In this embodiment, the tab claw 21 is made of a shape memory material, and in the second preset direction, the control device applies the field 40 in the area between the tail of the conveyor device 10 and the stacking device 30, i.e. the field 40 covers the area on the stacking wheel 20 where the single cell 50 is located, the tab claw 21 switches to the closed state when entering the field 40, and the tab claw 21 switches to the open state when leaving the field 40. By applying the shape memory material to the tab claw 21 and combining the application field 40 applied by the control device, the shape of the tab claw 21 is changed by changing the external conditions acting on the tab claw 21, so that the tab claw 21 is switched between a closed state and an open state, and the stability and smoothness and the stability and the reliability of the transfer of the single cell 50 are ensured. It should be noted that the shape memory material refers to a material that an article having an initial shape changes its initial condition under a certain condition and is fixed, and then the initial shape can be restored by the stimulus of external conditions (such as heat, electricity, light, chemical induction, etc.), wherein the shape memory material includes a shape memory polymer, a shape memory alloy, etc., and the shape memory alloy can be classified into a thermal type memory alloy, an electric type memory alloy, a photo type memory alloy, a chemical induction memory alloy, etc.

Specifically, when the tab claw 21 made of the shape memory material enters the area of the action field 40, the shape of the tab claw 21 is changed to be a press fit shape gradually bent towards the axial direction of the stacking wheel 20, namely a closed state, the accommodating space 22 is correspondingly reduced, the tab claw 21 presses the single cell 50, the friction force between the tab claw 21 and the single cell 50 is increased, and the single cell 50 is ensured to be stably and reliably transferred along with the stacking wheel 20; when the single cell 50 rotates with the stacking wheel 20 to above the stacking device 30, the tab claw 21 leaves the coverage area of the action field 40, and when the tab claw 21 leaves the action field 40, the external condition acting on the tab claw 21 changes again, the tab claw 21 is stimulated by the external condition again to change the shape, that is, the open state before entering the action field 40 is not reached, the friction force of the tab claw 21 on the single cell 50 is reduced, so that the single cell 50 is separated from the accommodating space 22.

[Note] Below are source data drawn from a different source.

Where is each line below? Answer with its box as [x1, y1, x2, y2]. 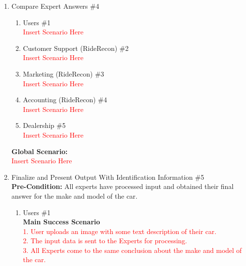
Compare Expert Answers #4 [11, 1, 99, 11]
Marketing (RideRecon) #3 [23, 68, 104, 78]
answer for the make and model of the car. [11, 190, 138, 201]
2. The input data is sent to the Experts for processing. [23, 235, 187, 246]
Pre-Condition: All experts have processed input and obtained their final [11, 181, 234, 191]
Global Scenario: [11, 146, 68, 156]
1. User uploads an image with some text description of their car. [23, 226, 216, 236]
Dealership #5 [23, 120, 66, 130]
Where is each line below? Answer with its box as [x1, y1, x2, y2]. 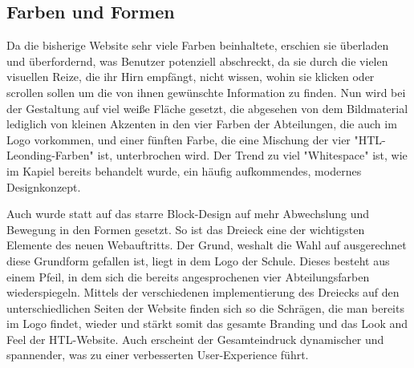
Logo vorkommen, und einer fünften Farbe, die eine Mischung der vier [6, 131, 351, 148]
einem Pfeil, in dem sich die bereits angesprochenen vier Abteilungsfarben [6, 268, 370, 285]
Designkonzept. [6, 178, 81, 195]
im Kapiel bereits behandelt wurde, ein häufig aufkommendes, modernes [6, 162, 362, 179]
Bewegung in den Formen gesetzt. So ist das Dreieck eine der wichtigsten [6, 220, 365, 237]
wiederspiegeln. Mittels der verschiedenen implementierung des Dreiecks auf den [6, 284, 400, 301]
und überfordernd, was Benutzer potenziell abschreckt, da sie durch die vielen [6, 52, 388, 69]
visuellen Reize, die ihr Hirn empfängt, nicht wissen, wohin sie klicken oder [6, 68, 375, 85]
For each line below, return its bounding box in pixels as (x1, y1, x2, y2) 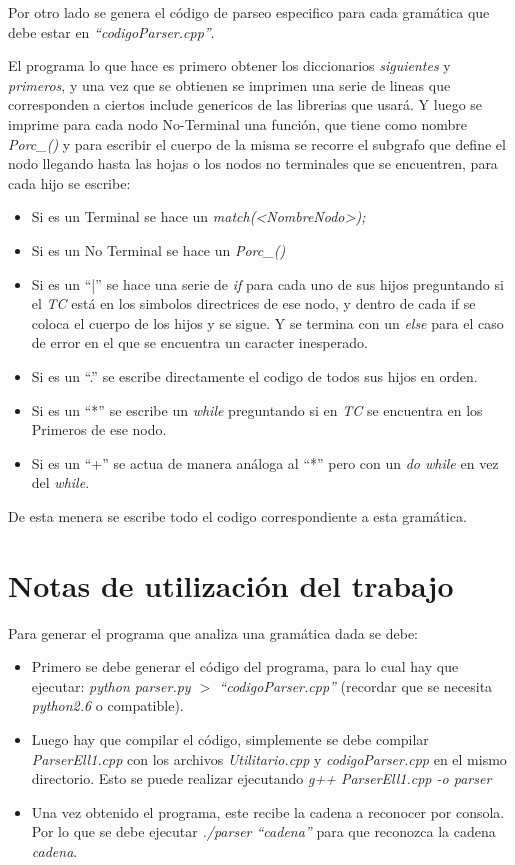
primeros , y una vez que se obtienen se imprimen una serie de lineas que (8, 74, 451, 95)
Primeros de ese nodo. (31, 419, 167, 440)
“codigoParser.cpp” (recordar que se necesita (219, 675, 493, 696)
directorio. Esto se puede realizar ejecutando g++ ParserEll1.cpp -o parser (31, 768, 492, 789)
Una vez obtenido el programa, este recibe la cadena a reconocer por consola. (31, 801, 505, 822)
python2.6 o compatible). (31, 695, 184, 716)
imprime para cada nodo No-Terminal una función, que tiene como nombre (8, 113, 468, 134)
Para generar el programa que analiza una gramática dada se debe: (8, 622, 419, 643)
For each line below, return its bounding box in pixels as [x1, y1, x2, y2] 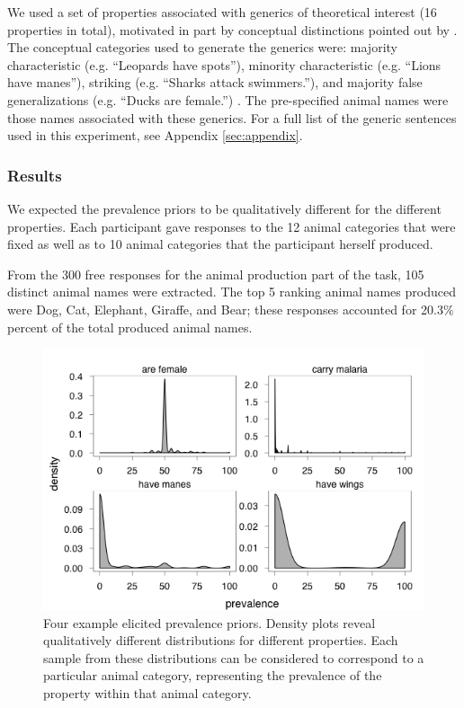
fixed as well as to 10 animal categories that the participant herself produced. [7, 235, 433, 253]
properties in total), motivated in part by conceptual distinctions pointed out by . [7, 20, 458, 39]
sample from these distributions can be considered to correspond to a [43, 648, 424, 667]
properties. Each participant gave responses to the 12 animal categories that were [7, 217, 456, 235]
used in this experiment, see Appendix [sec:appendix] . [7, 126, 303, 145]
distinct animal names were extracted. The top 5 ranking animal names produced [7, 282, 456, 301]
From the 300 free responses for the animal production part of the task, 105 [7, 264, 424, 283]
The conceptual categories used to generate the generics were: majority [7, 38, 397, 57]

In this embodiment, in the direction perpendicular to the axis of the stacking wheel 20, the cross-sectional shape of the action field 40 is a sector, the angle of the sector is θ, the stacking wheel 20 receives the single cell 50 conveyed from the conveying device 10, the tab claw 21 holding the single cell enters the sector, during the rotation of the stacking wheel 20, the tab claw 21 holding the single cell 50 is always located in the sector, and when the tab claw 21 leaves the sector, the tab claw correspondingly reaches the upper side of the stacking device 30. Preferably, the single cell 50 conveyed by the conveying device 10 enters the accommodating space 22 from directly above the stacking wheel 20, and the stacking device 30 is located directly below the stacking wheel 20, and correspondingly, the included angle θ of the fan shape is 135 °.

In this embodiment, the acting field 40 may be one of an electric field, a magnetic field, a temperature field or a chemical field, or may be a coupling field formed by combining multiple fields, for example, an electromagnetic field, specifically, may be determined according to a specific material of the shape memory material, so that the tab claw 21 needs to be ensured to be capable of being changed in morphology under the action of the acting field 40.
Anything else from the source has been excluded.